L’ordinaire secours que la raison apporte
Pour rendre à tout le moins ma passion moins forte,
L’irrite davantage et me fait mieux souffrir
Un tourment qui m’oblige en me faisant mourir.
Contre un dessein prudent s’obstine mon courage
Ainsi que le rocher s’endurcit à l’orage.
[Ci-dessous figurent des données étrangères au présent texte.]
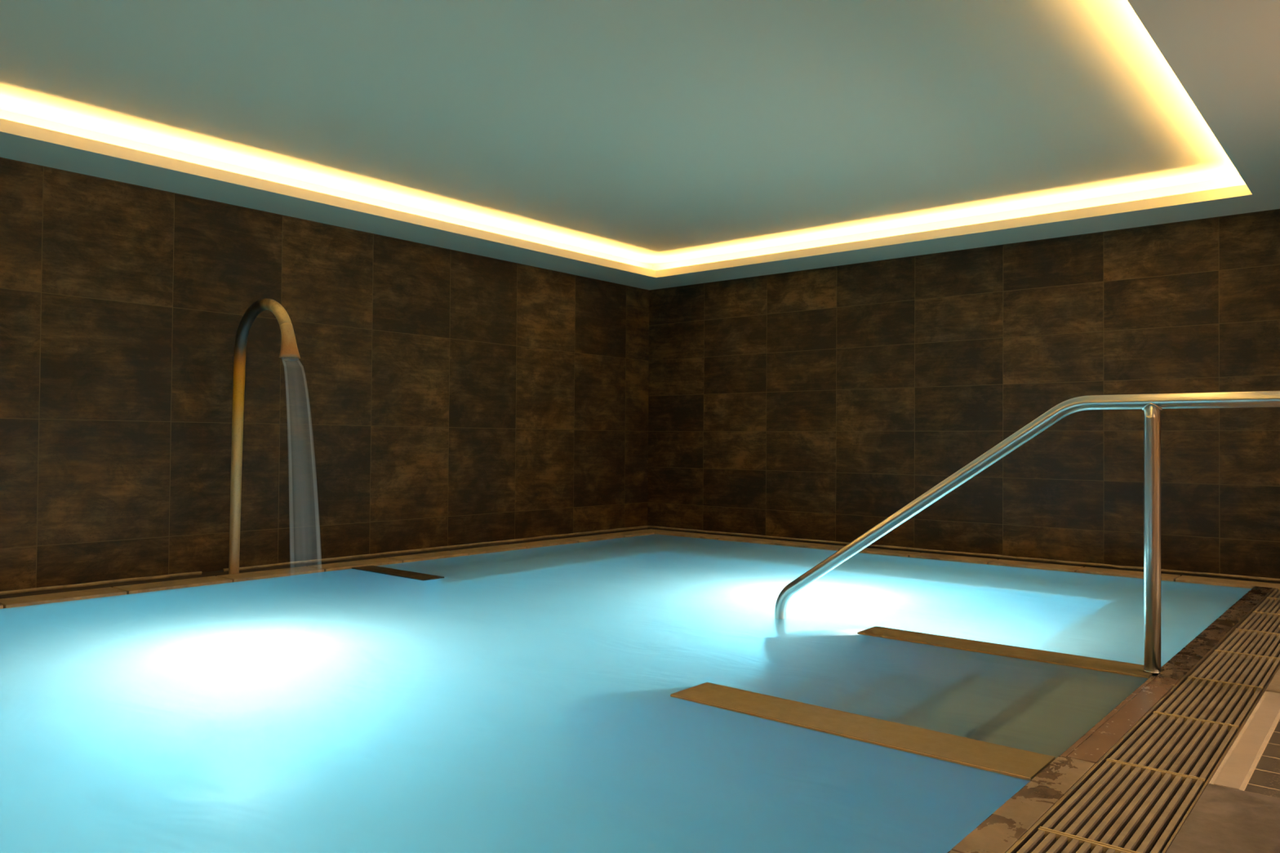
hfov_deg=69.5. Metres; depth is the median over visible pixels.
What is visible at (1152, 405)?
handrail
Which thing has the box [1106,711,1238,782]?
drain grate
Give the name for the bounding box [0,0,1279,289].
ceiling
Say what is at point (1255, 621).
drain grate
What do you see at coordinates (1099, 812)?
drain grate
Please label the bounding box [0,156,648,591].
wall
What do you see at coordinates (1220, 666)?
drain grate
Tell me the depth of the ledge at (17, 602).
4.94 m
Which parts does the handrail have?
post
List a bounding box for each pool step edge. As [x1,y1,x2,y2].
[670,682,1055,780]
[857,626,1153,678]
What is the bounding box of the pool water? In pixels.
[0,533,1251,852]
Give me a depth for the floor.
1.87 m
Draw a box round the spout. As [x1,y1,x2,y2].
[228,297,300,574]
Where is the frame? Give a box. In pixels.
[1005,587,1279,852]
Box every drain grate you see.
[1016,827,1131,852]
[1039,759,1204,852]
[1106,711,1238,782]
[1154,676,1262,728]
[1190,649,1279,689]
[1216,628,1279,658]
[1237,611,1279,634]
[1253,597,1279,614]
[1267,587,1279,598]
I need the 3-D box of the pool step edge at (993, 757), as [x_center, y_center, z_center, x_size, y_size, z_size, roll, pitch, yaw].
[0.366,1.239,2.515,1.415,0.942,0.181,0,-1,40]
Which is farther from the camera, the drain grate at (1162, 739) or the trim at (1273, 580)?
the trim at (1273, 580)
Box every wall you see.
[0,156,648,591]
[647,208,1279,578]
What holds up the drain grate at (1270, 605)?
in the frame
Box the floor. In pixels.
[1165,667,1279,852]
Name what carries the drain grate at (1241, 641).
in the frame
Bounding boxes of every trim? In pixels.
[0,525,648,595]
[647,525,1279,582]
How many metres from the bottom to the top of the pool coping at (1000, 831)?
0.031 m
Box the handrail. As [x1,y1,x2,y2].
[774,391,1279,674]
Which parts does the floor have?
mosaic panel
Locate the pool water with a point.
(519, 700)
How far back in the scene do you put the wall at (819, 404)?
5.97 m
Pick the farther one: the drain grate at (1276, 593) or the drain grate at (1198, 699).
the drain grate at (1276, 593)
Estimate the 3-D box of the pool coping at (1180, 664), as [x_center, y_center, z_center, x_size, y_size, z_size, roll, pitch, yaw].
[2.399,0.811,3.769,0.078,0.031,2.396,0,-1,40]
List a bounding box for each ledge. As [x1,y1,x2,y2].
[0,528,666,608]
[654,530,1279,589]
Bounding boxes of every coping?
[947,755,1095,852]
[1060,675,1180,763]
[1156,586,1272,679]
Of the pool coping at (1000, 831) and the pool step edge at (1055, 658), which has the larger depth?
the pool step edge at (1055, 658)
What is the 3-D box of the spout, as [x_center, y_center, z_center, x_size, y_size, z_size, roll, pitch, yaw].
[-1.952,0.140,4.743,0.603,1.597,0.112,0,-1,40]
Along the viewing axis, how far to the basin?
2.41 m
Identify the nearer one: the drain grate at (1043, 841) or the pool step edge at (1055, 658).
the drain grate at (1043, 841)
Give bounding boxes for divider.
[351,565,444,580]
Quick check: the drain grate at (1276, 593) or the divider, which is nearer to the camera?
the drain grate at (1276, 593)
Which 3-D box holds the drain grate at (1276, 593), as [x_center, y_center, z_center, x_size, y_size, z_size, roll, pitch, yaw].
[3.161,0.821,4.444,0.193,0.021,0.370,0,-1,40]
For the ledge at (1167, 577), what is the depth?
5.60 m
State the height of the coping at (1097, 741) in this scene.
0.031 m
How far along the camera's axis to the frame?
2.12 m
J’aime ma frénésie et ne saurais aimer
Aucun de mes amis qui la voudraient blâmer.
Aussi ne crois-je point que la raison consente
De m’approcher tandis que vous serez absente.
J’entends que ma pensée éprouve incessamment
Tout ce que peut l’ennui sur un fidèle amant,
J’entends que le Soleil avecque moi s’ennuie,
Que l’air soit couvert d’ombre et la terre de pluie,
Que parmi le sommeil de tristes visions
Enveloppent mon âme en leurs illusions,
Que tous mes sentiments soient mêlés d’une rage,
Qu’au lit je m’imagine être dans un naufrage,
Tomber d’un précipice et voir mille serpents
Dans un cachot obscur autour de moi rampants.
Aussi bien loin de vous une vie inhumaine
Sans doute me sera plus aimable et plus sainte,
Car je ne puis songer seulement au plaisir
Qu’une mort ne me vienne incontinent saisir.
Mais quand le Ciel, lassé du tourment qu’il me livre,
Sous un meilleur aspect m’ordonnera de vivre,
Et qu’en leur changement les astres inconstants
Me pourront amener un favorable temps,
Mon âme à votre objet se trouvera changée,
Et de tous ces malheurs incontinent vengée.
Quand mes esprits seraient dans un mortel sommeil,
Vos regards me rendront la clarté du soleil,
Dessus moi votre voix peut agir de la sorte
Que le Zéphyr agit sur la campagne morte.
Voyez comment Philis renaît à son abord,
Déjà l’hiver contre elle a fini son effort.
Désormais nous voyons épanouir les roses,
La vigueur du printemps reverdit toutes choses,
Le ciel en est plus gai, les jours en sont plus beaux,
L’Aurore en s’habillant écoute les oiseaux,
Les animaux des champs qu’aucun souci n’outrage,
Sentent renouveler et leur sang et leur âge,
Et suivant leur nature et l’appétit des sens,
Cultivent sans remords des plaisirs innocents.
Moi seul dans la saison où chacun se contente,
Accablé des douleurs d’une cruelle attente,
Languis sans réconfort et tout seul dans l’hiver,
Ne vois point de printemps qui me puisse arriver.
Seul je vois les forêts encore désolées,
Les parterres déserts, les rivières gelées,
Et comme ensorcelé ne puis goûter le fruit
Qu’à la faveur de tous cette saison produit.
Mais lorsque le Soleil adoré de mon âme
Du feu de ses rayons rechauffera ma flamme,
Mon printemps reviendra, mais mille fois plus beau
Que n’en donne aux mortels le céleste flambeau.
Si jamais le destin permet que je la voie,
Plus que tous les mortels tout seul j’aurai de joie.
O dieux! pour défier l’horreur du monument
Je ne demande rien que cela seulement.